* **Activity**
Here is the task for the records below: repeat exactly the lines from the one with "program [40, 260]" to the one with "subprogram [45, 319]", both included, and nothing else.

* **Records for the task**
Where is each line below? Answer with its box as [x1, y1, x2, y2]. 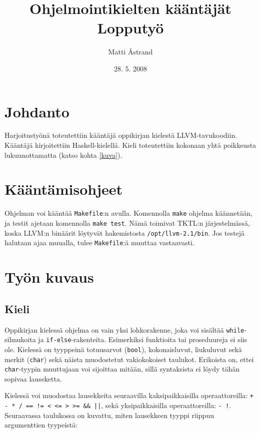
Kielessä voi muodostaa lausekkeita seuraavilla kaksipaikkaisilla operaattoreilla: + [4, 390, 253, 401]
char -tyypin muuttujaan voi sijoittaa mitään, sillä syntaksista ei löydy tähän [4, 364, 240, 374]
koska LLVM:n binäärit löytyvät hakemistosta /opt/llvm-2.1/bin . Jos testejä [4, 227, 245, 238]
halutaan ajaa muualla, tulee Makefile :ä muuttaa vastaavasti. [4, 237, 194, 248]
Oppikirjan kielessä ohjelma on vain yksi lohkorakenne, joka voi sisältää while [4, 324, 244, 335]
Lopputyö [97, 17, 164, 38]
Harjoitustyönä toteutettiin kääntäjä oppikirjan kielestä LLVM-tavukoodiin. [4, 130, 237, 140]
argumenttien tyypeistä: [4, 420, 77, 430]
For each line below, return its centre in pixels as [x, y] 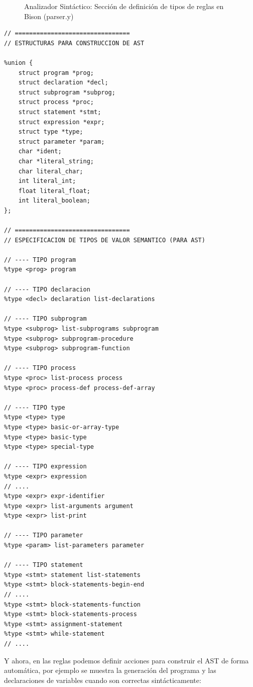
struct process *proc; [56, 102]
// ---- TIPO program [40, 260]
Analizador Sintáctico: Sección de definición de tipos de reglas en [124, 6]
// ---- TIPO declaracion [47, 289]
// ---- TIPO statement [44, 565]
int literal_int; [47, 181]
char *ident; [40, 152]
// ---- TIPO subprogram [45, 319]
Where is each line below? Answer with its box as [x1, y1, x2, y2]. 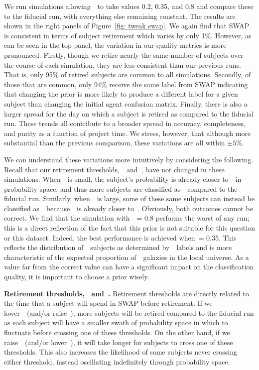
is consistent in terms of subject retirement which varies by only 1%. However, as [4, 30, 252, 40]
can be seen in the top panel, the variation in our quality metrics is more [4, 40, 227, 50]
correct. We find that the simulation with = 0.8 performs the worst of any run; [4, 213, 250, 223]
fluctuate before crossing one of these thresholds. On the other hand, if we [4, 327, 230, 337]
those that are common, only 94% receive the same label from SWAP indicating [4, 79, 248, 89]
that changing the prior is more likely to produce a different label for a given [4, 89, 238, 99]
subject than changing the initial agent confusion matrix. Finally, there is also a [4, 98, 248, 109]
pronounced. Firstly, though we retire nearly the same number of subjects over [4, 49, 244, 60]
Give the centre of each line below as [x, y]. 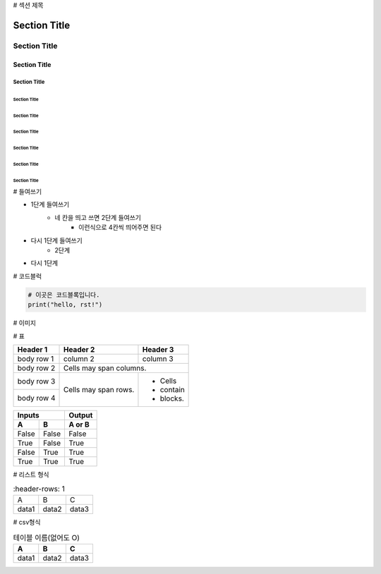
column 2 [79, 358]
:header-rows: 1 [39, 489]
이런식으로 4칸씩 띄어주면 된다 [120, 227]
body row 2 [36, 368]
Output [81, 415]
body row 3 [36, 381]
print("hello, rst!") [65, 305]
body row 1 [36, 358]
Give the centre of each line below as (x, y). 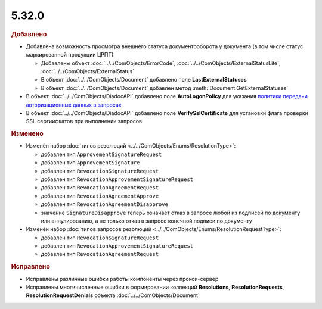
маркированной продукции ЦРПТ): (71, 55)
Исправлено (30, 267)
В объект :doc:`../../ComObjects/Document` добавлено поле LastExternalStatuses (144, 80)
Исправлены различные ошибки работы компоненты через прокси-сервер (122, 279)
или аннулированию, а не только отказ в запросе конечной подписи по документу (147, 221)
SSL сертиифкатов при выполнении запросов (84, 121)
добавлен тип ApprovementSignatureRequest (101, 154)
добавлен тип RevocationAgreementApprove (100, 196)
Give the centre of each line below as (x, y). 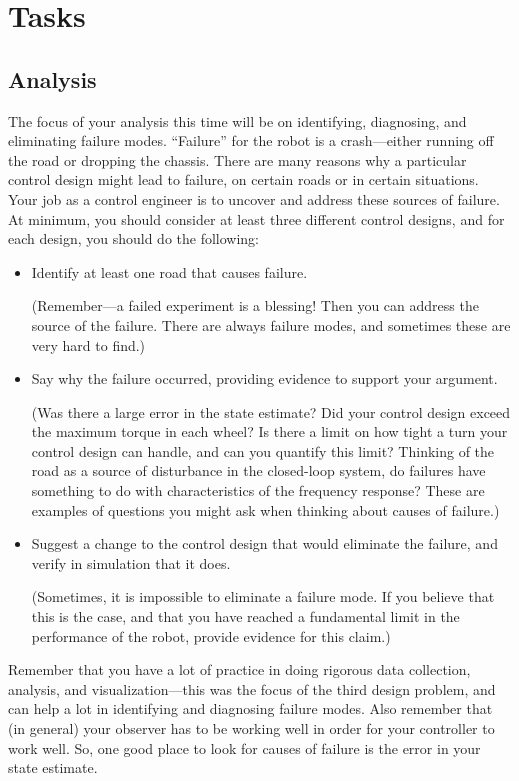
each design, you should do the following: (134, 238)
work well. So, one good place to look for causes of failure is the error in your (244, 747)
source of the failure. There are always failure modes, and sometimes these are (271, 324)
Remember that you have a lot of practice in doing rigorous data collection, (239, 669)
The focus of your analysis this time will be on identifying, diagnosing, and (237, 120)
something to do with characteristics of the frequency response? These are (258, 490)
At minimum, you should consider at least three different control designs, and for (256, 218)
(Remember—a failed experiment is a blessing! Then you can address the (255, 305)
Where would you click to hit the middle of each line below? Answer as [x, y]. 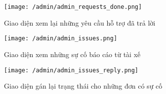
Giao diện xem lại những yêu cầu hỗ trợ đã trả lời [80, 22]
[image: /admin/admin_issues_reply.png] [71, 70]
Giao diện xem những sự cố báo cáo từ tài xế [72, 54]
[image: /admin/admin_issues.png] [61, 39]
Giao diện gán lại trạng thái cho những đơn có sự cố [83, 86]
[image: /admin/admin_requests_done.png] [73, 7]
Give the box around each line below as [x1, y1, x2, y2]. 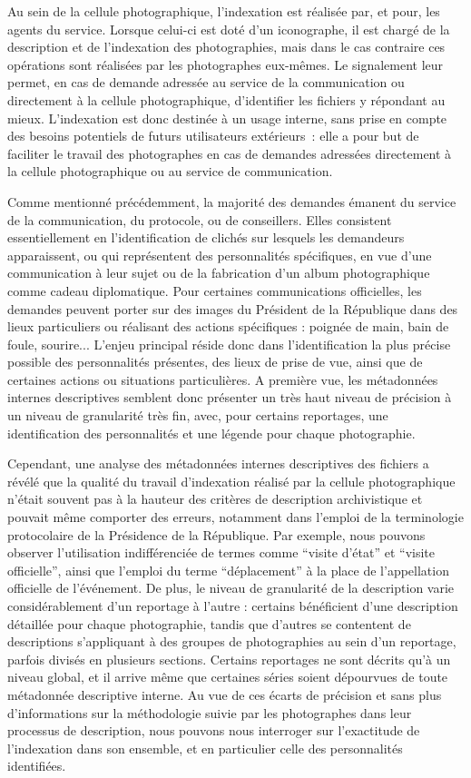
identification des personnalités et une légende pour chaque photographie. [7, 423, 416, 442]
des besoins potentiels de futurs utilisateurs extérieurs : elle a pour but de [7, 126, 419, 145]
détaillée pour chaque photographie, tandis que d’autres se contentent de [7, 614, 411, 633]
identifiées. [7, 756, 66, 775]
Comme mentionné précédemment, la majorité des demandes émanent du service [7, 192, 456, 211]
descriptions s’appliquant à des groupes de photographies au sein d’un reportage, [7, 632, 456, 651]
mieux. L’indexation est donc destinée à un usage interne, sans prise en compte [7, 108, 447, 127]
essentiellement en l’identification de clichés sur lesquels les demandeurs [7, 228, 405, 247]

* **Answer to this exercise**
// ---- TIPO program [40, 260]
Analizador Sintáctico: Sección de definición de tipos de reglas en [124, 6]
// ---- TIPO declaracion [47, 289]
// ---- TIPO statement [44, 565]
int literal_int; [47, 181]
char *ident; [40, 152]
// ---- TIPO subprogram [45, 319]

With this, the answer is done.